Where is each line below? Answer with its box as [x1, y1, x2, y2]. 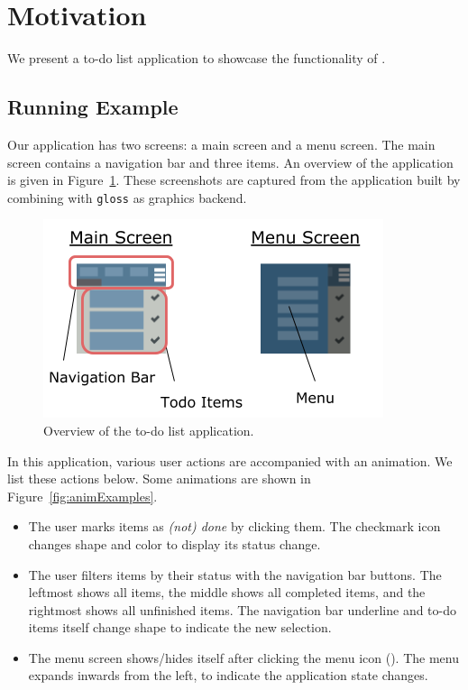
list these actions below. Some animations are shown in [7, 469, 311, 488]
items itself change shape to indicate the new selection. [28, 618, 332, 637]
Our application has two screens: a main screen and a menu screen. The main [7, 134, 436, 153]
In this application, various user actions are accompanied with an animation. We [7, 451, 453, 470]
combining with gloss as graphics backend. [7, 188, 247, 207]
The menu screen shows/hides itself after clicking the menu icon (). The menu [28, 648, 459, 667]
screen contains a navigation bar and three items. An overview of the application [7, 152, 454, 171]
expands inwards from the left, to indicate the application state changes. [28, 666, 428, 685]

● ● ● ● ● ● ●

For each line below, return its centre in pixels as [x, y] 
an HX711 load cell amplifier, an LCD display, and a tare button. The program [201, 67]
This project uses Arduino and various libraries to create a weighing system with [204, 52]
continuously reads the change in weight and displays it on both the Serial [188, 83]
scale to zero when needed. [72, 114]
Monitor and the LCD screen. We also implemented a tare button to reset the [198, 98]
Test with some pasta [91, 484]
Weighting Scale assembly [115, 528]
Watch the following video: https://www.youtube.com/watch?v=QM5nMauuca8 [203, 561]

● ● ● ● ● ● ●

Problem statement:
Reproduce the lines of the entries above from the one with "Weighting Scale assembly [115, 528]" to the one with "Watch the following", both included, exactly and without any other line.

Solution:
Weighting Scale assembly [115, 528]
Watch the following video: https://www.youtube.com/watch?v=QM5nMauuca8 [203, 561]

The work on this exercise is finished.